皮膚やツメ、体毛をつくったり、新陳代謝をしたり……、犬は毎日、タンパク質を消費しています。タンパク質が足りなくなると、体毛がパサパサになるだけでなく、食欲が落ちて体重が減り、病気にかかりやすくなります。また、栄養が不足した食事をしていても、タンパク質が優先的にエネルギーとして使われてしまうため、欠乏症を引き起こしてしまうことが。そのため、タンパク質は常に補給する必要があるのです。特にケガをしたときや成長期には、新しい体の組織をつくるためにより多く必要となります。また、妊娠期、授乳期なども同様。こうした大切な時期には、適量のタンパク質をバランスよく与えましょう。気をつけたいのは、必要以上に与えると、かえって悪影響を及ぼすことがあるということ。たとえば、一般的に成長期にはタンパク質をたくさんとらせるのがよい、と言われています。しかし、体内で使われなかったタンパク質は脂肪に変わり肥満のもとになりますし、犬種によっては骨格異常を引き起こすこともあるので、ご注意を。
●病気によっては制限されることも
タンパク質は生きていくために不可欠な栄養素ですが、愛犬の状態によっては制限しなければいけないこともあります。たとえば、腎臓病や肝臓病にかかっている場合。体内でタンパク質を分解するときに出る有害な物質はこれらの臓器で処理されるため、大量のタンパク質の摂取は病気にかかった犬に大きな負担をかけてしまいます。しかし、肝臓を修復するためにもタンパク質は必要ですから、まったくとらない、というわけにはいきません。そこで、病気の場合は質のよいタンパク質を、量を制限してとる必要があるのです。
●“質”の良いものをバランスよく
動物性や植物性など、さまざまなものがあるタンパク質。愛犬が効率的に摂取するためには、どんな食べ物を与えるのが良いのでしょうか?それを考えるうえで大切なのは、タンパク質の“質”。体内で合成できない「必須アミノ酸」がバランスよく豊富に含まれていること、食物からどれだけの栄養分を吸収できるかを示す割合である「消化率」が高いことが重要になります。この点でもっとも高品質なタンパク質 を含んでいる食べ物は、たまごや牛乳。消化率は90〜 95%で、必須アミノ酸も多く含まれています。その次は肉や魚。植物性タンパク質は、大豆などに含まれる質の良いタンパク質以外は、一般的に動物性に比べてアミノ酸のバランスもそれほど良くなく、消化率も70%ほどしかありません。ただし、いくら質の良いタンパク質を含んでいるからといって、たまごや牛乳ばかり与えていては栄養が偏ってしまいますよね。それに、犬によっては乳製品が体質に合わない場合もあります。
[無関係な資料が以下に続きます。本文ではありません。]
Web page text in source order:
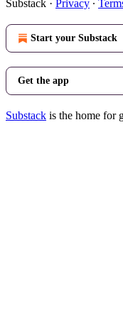
Substack · Privacy ∙
Start your Substack
Get the app
Substack is the home for
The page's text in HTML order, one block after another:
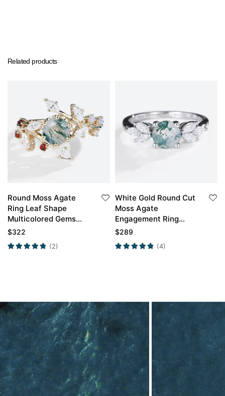
Related products
Round Moss Agate
Ring Leaf Shape
Multicolored Gems
Unique Engagement
$322
(2)
White Gold Round Cut
Moss Agate
Engagement Ring
Marquise Moissanite
$289
(4)
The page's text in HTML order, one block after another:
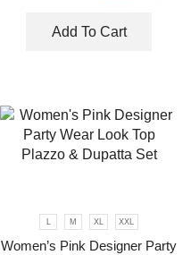
Add To Cart
M XL XXL
Women’s Pink Designer Party
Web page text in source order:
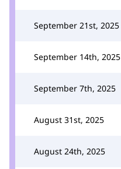
September 21st, 2025
September 14th, 2025
September 7th, 2025
August 31st, 2025
August 24th, 2025
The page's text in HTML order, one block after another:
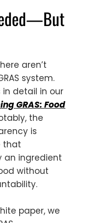
aren’t
system.
in detail in our
GRAS: Food
the
is
that
an ingredient
without
paper, we
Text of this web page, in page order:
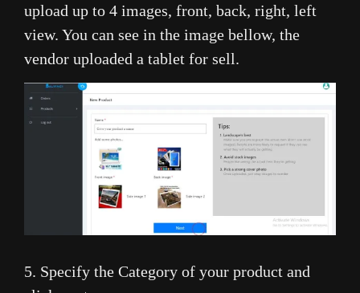
upload up to 4 images, front, back, right, left
view. You can see in the image bellow, the
vendor uploaded a tablet for sell.
5. Specify the Category of your product and
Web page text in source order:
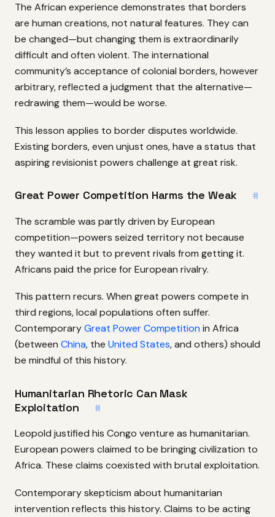
The African experience demonstrates that borders
are human creations, not natural features. They can
be changed—but changing them is extraordinarily
difficult and often violent. The international
community’s acceptance of colonial borders, however
arbitrary, reflected a judgment that the alternative—
redrawing them—would be worse.
This lesson applies to border disputes worldwide.
Existing borders, even unjust ones, have a status that
aspiring revisionist powers challenge at great risk.
Great Power Competition Harms the Weak #
The scramble was partly driven by European
competition—powers seized territory not because
they wanted it but to prevent rivals from getting it.
Africans paid the price for European rivalry.
This pattern recurs. When great powers compete in
third regions, local populations often suffer.
ContemporaryGreat Power Competition in Africa
(between China, the United States, and others) should
be mindful of this history.
Humanitarian Rhetoric Can Mask
Exploitation
#
Leopold justified his Congo venture as humanitarian.
European powers claimed to be bringing civilization to
Africa. These claims coexisted with brutal exploitation.
Contemporary skepticism about humanitarian
intervention reflects this history. Claims to be acting
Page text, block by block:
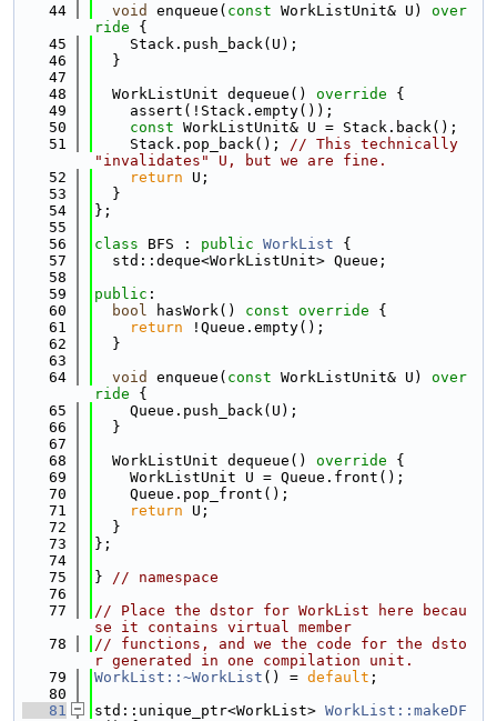
   44
void enqueue( const WorkListUnit& U)
over
ride {
   45
    Stack.push_back(U);
   46
  }
   47
   48
  WorkListUnit dequeue()
override {
   49
    assert(!Stack.empty());
   50
const WorkListUnit& U = Stack.back();
   51
    Stack.pop_back();
// This technically
"invalidates" U, but we are fine.
   52
return U;
   53
  }
   54
};
   55
   56
class BFS : public WorkList {
   57
  std::deque<WorkListUnit> Queue;
   58
   59
public :
   60
bool hasWork() const override {
   61
return !Queue.empty();
   62
  }
   63
   64
void enqueue( const WorkListUnit& U)
over
ride {
   65
    Queue.push_back(U);
   66
  }
   67
   68
  WorkListUnit dequeue()
override {
   69
    WorkListUnit U = Queue.front();
   70
    Queue.pop_front();
   71
return U;
   72
  }
   73
};
   74
   75
} // namespace
   76
   77
// Place the dstor for WorkList here becau
se it contains virtual member
   78
// functions, and we the code for the dsto
r generated in one compilation unit.
   79
WorkList::~WorkList () = default ;
   80
   81
std::unique_ptr<WorkList> WorkList::makeDF
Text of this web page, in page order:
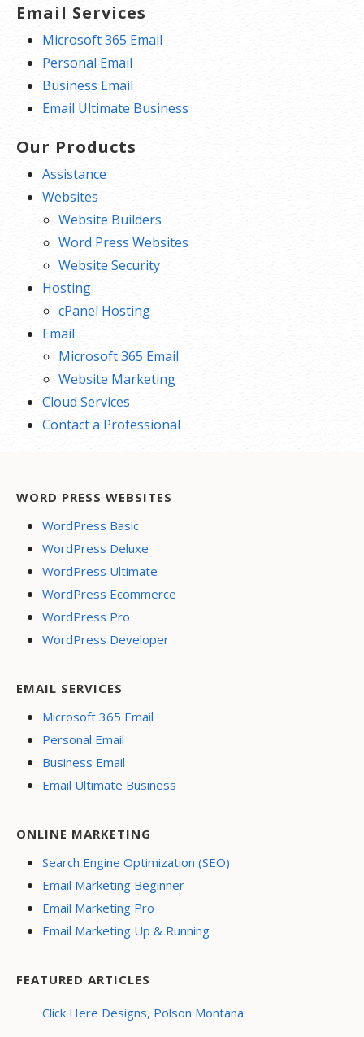
Email Services
Microsoft 365 Email
Personal Email
Business Email
Email Ultimate Business
Our Products
Assistance
Websites
Website Builders
Word Press Websites
Website Security
Hosting
cPanel Hosting
Email
Microsoft 365 Email
Website Marketing
Cloud Services
Contact a Professional
WORD PRESS WEBSITES
WordPress Basic
WordPress Deluxe
WordPress Ultimate
WordPress Ecommerce
WordPress Pro
WordPress Developer
EMAIL SERVICES
Microsoft 365 Email
Personal Email
Business Email
Email Ultimate Business
ONLINE MARKETING
Search Engine Optimization (SEO)
Email Marketing Beginner
Email Marketing Pro
Email Marketing Up & Running
FEATURED ARTICLES
Click Here Designs, Polson Montana
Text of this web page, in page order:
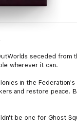
seceded
wherever it can.
in the
and restore peace.
be one for Ghost
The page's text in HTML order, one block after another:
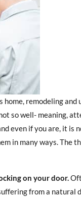
remodeling
so well- meaning,
even if you are, it is
in many ways. The
on your door.
from a natural
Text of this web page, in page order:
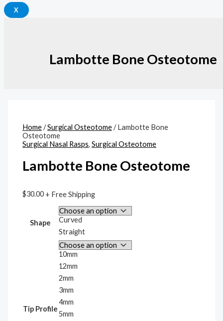
X
Lambotte Bone Osteotome
Home/Surgical Osteotome/ Lambotte Bone
Osteotome
Surgical Nasal Rasps,Surgical Osteotome
Lambotte Bone Osteotome
$30.00 + Free Shipping
Shape
Curved
Straight
Tip Profile
10mm
12mm
2mm
3mm
4mm
5mm
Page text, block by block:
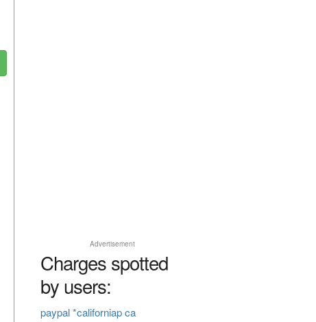
Advertisement
Charges spotted
by users:
paypal *californiap ca
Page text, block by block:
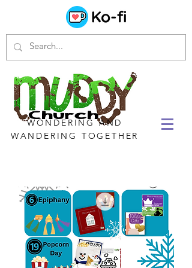
WONDERING AND
WANDERING TOGETHER
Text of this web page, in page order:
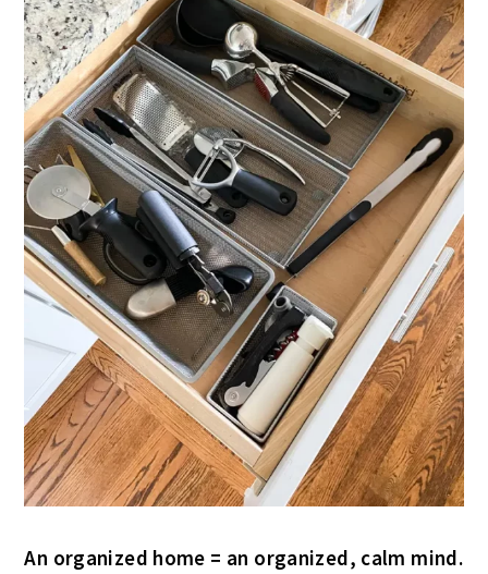
An organized home = an organized, calm mind.
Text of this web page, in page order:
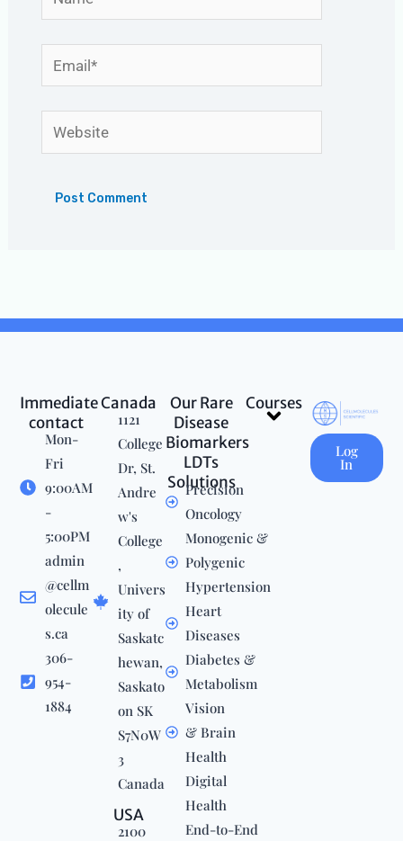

効率よくタンパク質をとるためには、バランスの良い食事を与えることが大切なのです。
| 必須アミノ酸 | 非必須アミノ酸 |
|---|---|
| アルギニン | アラニン |
| ヒスチジン | アスパラギン |
| イソロイシン | アスパラギン酸 |
| ロイシン | グルタミン |
| リジン | グルタミン酸 |
| メチオニンとシスチン | グリシン |
| フェニルアラニンとチロシン | プロリン |
| スレオニン | セリン |
| トリプトファン | |
| バリン |
注 :
1.シスチンとチロシンは非必須アミノ酸として分類されているが、メチオニンとフェニルアラニンそれぞれの必要量の約50パーセントを供給できます。
2.メチオニンとシスチンは、硫黄を含むアミノ酸。